Open to more than one interpretation; ambiguous:

  • However, the evidence on industrial disputes is at least equivocal and there are indications of higher levels of conflict that challenge notions of quiescent workforces unwilling to take action.

If something is partly good and partly bad then it is a "double-edged sword"; it "cuts both ways".

Macmillan: Partly good and partly bad

It might be simplest to just say that the thing has "both good and bad aspects". Then you can go on to talk in detail about what they are and what's good/bad about them.

  • 1
    Both describe an uncertainty or somewhat of a contradiction, but none of them succeed at conveying that the same thing is causing both a negative and a positive reaction at the same time.

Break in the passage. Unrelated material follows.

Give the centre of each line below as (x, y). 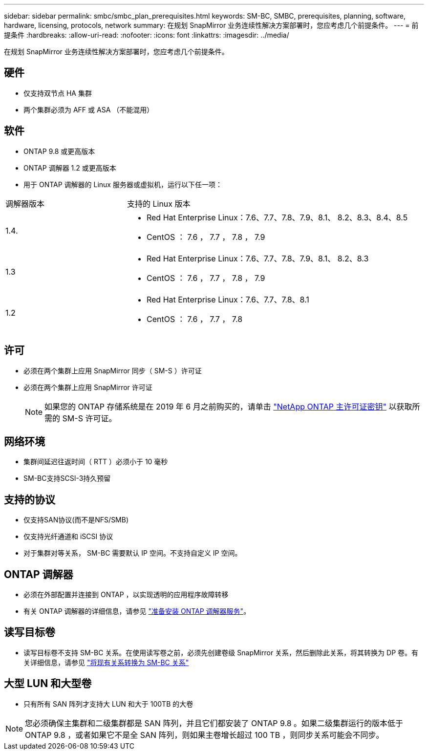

Ambivalent is like "hmm, is it good, is it bad, can't make up my mind!". That doesn't imply "it's both good and bad!" like it should according to the OP.
    – J_LV
    Commented Dec 6, 2014 at 21:45
  • +1 for good and bad and cuts both ways but -1 for ambivalent (which doesn't fit the OP's request) Not very keen on *ambiguous either but its closer...
    – Mari-Lou A
    Commented Dec 7, 2014 at 8:54

That would be: an equivocal policy, in my opinion. A policy should be clear regarding who benefits from it.

  • 1
    I disagree. That would mean it's ambiguous. I don't think that's what the OP meant.
    – J_LV
    Commented Dec 6, 2014 at 19:22
  • @J_LV Oh yes, and all the others are fine....the answer with the most votes is ambivalent.
    – Lambie
    Commented Feb 12, 2019 at 22:17

You could say that you are "evaluating a situation". Or simply use the word evaluation.

Words like evaluate and assess mean that you are discussing the pros and cons.



a state in which opposing forces or actions are balanced so that one is not stronger or greater than the other Merriam-Webster

After a lot of consideration I've decided to post this as I honestly can't think of anything else that'd be a better fit. However I still don't feel like this hits the mark.

It succeeds at expressing that there are opposing forces (ergo, a pro and a con) but fails to convey that they are in conflict over the same issue and unfortunately implies that that both sides have an equally strong argument/case.